_Data shown_.

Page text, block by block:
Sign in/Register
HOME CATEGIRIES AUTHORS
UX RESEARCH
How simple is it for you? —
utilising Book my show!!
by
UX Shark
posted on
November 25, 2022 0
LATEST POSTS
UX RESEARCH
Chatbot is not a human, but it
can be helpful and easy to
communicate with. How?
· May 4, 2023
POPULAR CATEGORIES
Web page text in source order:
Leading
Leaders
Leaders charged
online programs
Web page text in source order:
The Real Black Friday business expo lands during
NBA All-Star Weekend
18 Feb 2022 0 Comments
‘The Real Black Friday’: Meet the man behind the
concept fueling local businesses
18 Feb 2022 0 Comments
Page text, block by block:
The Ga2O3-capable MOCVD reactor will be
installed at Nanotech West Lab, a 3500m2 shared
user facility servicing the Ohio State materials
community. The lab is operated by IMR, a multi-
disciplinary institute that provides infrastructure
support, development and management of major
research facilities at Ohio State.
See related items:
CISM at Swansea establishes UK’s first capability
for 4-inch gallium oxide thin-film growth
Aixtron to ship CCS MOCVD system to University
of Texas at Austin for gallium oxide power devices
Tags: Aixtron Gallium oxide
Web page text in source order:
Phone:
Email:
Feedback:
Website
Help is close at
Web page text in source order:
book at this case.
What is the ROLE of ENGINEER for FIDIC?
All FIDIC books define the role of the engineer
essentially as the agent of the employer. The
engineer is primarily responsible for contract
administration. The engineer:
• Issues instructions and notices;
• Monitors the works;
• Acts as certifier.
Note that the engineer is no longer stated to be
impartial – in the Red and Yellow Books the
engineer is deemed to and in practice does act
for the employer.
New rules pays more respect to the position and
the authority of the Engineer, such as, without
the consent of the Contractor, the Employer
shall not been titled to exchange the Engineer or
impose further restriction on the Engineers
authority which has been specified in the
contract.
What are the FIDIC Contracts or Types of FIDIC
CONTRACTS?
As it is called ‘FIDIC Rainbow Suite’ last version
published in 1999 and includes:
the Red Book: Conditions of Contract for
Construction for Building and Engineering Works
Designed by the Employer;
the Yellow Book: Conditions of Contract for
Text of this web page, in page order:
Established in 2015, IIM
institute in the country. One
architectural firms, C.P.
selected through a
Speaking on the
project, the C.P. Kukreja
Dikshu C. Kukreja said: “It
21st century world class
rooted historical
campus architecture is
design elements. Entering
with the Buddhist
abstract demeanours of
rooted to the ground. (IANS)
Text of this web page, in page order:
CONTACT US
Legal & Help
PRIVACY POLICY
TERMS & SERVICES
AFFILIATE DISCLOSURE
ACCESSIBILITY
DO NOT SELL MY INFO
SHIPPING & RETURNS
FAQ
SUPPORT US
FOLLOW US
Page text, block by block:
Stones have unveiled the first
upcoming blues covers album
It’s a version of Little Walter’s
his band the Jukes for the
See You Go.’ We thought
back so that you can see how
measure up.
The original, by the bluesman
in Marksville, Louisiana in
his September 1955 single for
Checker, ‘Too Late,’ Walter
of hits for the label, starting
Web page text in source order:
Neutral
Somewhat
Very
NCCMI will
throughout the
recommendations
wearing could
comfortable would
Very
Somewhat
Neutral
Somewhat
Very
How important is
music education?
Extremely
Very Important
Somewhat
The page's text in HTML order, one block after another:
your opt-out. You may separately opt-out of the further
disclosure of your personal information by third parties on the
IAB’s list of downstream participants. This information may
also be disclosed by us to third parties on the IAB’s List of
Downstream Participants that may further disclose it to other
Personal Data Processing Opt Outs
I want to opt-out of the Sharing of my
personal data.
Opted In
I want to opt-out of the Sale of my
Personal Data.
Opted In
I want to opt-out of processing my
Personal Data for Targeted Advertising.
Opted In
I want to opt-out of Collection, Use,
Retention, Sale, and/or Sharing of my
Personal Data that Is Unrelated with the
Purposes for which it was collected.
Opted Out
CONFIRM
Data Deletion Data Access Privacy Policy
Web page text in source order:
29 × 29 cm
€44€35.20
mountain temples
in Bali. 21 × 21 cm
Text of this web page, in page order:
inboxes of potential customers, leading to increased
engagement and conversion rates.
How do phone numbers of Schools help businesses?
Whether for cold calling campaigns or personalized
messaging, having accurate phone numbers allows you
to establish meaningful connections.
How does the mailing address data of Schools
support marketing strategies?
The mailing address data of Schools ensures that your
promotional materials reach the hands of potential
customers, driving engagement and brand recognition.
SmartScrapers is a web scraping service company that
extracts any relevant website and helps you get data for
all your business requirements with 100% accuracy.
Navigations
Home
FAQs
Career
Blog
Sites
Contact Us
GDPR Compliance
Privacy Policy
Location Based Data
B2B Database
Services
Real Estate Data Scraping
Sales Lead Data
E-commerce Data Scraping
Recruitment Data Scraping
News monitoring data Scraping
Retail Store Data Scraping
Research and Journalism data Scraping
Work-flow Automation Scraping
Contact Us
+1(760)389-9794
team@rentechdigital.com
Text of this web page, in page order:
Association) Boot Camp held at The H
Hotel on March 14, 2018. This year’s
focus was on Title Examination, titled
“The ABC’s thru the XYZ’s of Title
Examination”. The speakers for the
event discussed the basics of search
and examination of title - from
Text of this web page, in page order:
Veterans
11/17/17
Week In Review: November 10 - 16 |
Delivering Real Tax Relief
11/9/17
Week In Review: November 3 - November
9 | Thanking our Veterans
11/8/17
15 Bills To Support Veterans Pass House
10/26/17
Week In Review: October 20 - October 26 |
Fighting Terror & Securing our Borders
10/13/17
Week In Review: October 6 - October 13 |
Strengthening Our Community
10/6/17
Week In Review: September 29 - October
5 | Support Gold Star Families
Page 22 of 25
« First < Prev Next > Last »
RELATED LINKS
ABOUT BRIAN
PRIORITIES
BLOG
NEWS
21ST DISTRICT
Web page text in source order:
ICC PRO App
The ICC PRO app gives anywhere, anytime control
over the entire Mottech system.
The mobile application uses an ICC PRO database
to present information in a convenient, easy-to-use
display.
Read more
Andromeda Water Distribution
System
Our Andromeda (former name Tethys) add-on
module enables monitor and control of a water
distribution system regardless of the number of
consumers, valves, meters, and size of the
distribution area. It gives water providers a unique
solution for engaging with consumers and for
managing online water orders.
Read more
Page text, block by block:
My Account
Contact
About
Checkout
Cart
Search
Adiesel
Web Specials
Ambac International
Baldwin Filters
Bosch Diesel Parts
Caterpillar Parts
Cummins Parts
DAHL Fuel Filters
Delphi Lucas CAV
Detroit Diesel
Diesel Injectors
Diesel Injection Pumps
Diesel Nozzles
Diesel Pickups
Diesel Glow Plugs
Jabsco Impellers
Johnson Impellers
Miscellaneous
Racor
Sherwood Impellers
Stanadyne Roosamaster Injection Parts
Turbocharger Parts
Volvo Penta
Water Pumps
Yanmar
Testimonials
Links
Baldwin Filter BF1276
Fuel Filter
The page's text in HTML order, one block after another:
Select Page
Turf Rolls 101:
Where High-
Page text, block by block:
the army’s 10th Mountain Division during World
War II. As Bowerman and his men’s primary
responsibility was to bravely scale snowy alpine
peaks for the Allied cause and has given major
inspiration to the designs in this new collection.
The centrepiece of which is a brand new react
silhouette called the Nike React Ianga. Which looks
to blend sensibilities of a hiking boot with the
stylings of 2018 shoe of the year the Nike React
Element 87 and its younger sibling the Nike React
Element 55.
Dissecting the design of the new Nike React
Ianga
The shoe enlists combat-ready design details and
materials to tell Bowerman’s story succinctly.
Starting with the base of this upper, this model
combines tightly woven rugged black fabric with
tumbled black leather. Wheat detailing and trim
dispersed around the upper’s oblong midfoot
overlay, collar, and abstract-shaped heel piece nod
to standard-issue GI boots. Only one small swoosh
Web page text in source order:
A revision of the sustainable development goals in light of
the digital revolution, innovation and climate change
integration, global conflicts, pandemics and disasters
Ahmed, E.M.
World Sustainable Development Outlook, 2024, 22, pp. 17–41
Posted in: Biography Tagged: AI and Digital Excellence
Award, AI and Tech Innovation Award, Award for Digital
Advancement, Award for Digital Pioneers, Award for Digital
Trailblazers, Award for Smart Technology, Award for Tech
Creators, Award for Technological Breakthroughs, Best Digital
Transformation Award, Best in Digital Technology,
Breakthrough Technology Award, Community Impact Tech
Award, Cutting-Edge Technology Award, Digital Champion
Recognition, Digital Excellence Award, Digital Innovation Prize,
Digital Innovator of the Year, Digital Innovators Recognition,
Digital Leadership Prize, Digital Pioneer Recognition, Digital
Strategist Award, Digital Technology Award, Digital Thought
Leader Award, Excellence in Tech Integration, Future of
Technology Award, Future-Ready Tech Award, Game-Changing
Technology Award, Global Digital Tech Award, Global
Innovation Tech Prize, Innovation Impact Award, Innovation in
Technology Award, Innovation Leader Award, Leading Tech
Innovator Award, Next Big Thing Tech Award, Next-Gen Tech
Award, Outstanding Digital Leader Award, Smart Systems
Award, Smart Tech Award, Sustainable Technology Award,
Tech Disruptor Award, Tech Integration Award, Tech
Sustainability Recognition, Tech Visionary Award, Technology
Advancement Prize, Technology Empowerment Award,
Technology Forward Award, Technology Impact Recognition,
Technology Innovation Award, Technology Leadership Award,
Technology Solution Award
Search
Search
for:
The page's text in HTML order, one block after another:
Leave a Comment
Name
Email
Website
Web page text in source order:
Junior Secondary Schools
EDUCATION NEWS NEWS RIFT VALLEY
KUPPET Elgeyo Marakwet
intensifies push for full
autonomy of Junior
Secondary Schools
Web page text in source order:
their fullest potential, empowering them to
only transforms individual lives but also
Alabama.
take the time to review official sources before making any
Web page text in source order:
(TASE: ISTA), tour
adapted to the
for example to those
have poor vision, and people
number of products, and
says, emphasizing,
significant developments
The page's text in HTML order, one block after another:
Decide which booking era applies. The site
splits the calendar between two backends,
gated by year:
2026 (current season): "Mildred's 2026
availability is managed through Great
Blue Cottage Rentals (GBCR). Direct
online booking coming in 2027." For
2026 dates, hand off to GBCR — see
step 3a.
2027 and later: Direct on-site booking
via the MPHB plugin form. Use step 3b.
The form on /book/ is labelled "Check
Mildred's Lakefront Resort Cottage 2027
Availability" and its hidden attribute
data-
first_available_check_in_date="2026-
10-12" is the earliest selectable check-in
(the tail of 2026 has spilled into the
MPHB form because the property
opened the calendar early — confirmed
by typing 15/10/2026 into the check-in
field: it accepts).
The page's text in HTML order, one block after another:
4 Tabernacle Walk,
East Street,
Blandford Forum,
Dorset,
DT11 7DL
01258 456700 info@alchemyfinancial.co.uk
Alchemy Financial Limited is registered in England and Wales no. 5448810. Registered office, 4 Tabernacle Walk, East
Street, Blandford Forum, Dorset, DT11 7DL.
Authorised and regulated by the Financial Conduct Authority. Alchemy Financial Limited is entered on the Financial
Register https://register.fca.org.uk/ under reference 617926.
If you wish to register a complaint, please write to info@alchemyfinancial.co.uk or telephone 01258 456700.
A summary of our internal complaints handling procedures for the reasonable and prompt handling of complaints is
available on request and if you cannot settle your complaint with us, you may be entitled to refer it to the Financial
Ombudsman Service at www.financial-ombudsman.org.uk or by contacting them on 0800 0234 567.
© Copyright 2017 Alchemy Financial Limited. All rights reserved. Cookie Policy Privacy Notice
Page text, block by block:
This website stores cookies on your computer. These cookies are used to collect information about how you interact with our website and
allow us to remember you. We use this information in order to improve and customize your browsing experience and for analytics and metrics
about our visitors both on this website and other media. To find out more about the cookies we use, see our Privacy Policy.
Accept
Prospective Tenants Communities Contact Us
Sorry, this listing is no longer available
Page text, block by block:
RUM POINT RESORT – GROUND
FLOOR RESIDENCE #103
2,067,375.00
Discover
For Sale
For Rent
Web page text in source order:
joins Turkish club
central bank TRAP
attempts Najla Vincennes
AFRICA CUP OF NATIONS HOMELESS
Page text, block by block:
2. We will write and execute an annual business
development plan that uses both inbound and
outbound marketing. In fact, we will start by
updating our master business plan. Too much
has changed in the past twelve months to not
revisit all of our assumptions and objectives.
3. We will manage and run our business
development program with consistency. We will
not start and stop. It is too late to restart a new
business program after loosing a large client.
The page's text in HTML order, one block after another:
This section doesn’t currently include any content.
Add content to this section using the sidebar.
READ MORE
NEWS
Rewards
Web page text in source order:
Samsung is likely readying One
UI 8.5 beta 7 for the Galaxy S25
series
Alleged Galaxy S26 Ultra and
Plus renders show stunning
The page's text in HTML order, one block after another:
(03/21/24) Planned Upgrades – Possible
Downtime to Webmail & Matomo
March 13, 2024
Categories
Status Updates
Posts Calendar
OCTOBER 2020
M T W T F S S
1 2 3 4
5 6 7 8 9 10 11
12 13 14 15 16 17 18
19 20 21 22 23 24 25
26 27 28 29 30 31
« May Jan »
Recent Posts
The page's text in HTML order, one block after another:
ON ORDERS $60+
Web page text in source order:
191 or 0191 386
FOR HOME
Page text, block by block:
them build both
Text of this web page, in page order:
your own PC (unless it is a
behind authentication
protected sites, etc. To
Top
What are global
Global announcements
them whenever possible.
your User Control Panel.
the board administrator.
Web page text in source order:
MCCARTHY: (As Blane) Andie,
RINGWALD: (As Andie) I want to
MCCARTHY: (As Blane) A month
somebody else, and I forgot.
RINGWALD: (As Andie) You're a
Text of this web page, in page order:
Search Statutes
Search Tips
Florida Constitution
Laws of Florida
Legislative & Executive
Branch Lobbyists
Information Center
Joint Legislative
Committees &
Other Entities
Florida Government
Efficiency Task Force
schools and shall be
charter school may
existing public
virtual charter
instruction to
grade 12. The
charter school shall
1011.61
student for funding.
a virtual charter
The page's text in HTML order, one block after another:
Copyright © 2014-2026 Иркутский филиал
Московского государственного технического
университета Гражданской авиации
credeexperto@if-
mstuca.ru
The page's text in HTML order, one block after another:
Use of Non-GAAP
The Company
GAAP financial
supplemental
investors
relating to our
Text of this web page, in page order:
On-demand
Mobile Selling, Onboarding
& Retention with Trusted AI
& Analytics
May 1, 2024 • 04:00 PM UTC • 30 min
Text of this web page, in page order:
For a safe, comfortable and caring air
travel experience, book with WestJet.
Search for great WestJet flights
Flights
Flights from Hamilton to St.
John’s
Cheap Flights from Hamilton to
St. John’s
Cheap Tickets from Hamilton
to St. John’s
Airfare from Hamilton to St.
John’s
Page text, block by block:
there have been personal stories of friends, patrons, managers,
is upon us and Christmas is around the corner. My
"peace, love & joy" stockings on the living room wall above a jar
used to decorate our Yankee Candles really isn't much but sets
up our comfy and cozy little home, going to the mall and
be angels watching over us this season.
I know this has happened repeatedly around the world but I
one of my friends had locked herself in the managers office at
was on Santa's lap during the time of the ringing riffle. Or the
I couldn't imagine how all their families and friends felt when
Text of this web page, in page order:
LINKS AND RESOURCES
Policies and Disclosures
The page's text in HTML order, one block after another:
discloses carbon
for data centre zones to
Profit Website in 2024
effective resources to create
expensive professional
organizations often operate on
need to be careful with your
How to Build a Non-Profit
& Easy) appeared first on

_Prompt_. Reproduce word for word the material above, beginning with the line that contains "Cummins Parts" and ending with the line that contains "World Sustainable Development".

_Written solution_.
Cummins Parts
DAHL Fuel Filters
Delphi Lucas CAV
Detroit Diesel
Diesel Injectors
Diesel Injection Pumps
Diesel Nozzles
Diesel Pickups
Diesel Glow Plugs
Jabsco Impellers
Johnson Impellers
Miscellaneous
Racor
Sherwood Impellers
Stanadyne Roosamaster Injection Parts
Turbocharger Parts
Volvo Penta
Water Pumps
Yanmar
Testimonials
Links
Baldwin Filter BF1276
Fuel Filter
The page's text in HTML order, one block after another:
Select Page
Turf Rolls 101:
Where High-
Page text, block by block:
the army’s 10th Mountain Division during World
War II. As Bowerman and his men’s primary
responsibility was to bravely scale snowy alpine
peaks for the Allied cause and has given major
inspiration to the designs in this new collection.
The centrepiece of which is a brand new react
silhouette called the Nike React Ianga. Which looks
to blend sensibilities of a hiking boot with the
stylings of 2018 shoe of the year the Nike React
Element 87 and its younger sibling the Nike React
Element 55.
Dissecting the design of the new Nike React
Ianga
The shoe enlists combat-ready design details and
materials to tell Bowerman’s story succinctly.
Starting with the base of this upper, this model
combines tightly woven rugged black fabric with
tumbled black leather. Wheat detailing and trim
dispersed around the upper’s oblong midfoot
overlay, collar, and abstract-shaped heel piece nod
to standard-issue GI boots. Only one small swoosh
Web page text in source order:
A revision of the sustainable development goals in light of
the digital revolution, innovation and climate change
integration, global conflicts, pandemics and disasters
Ahmed, E.M.
World Sustainable Development Outlook, 2024, 22, pp. 17–41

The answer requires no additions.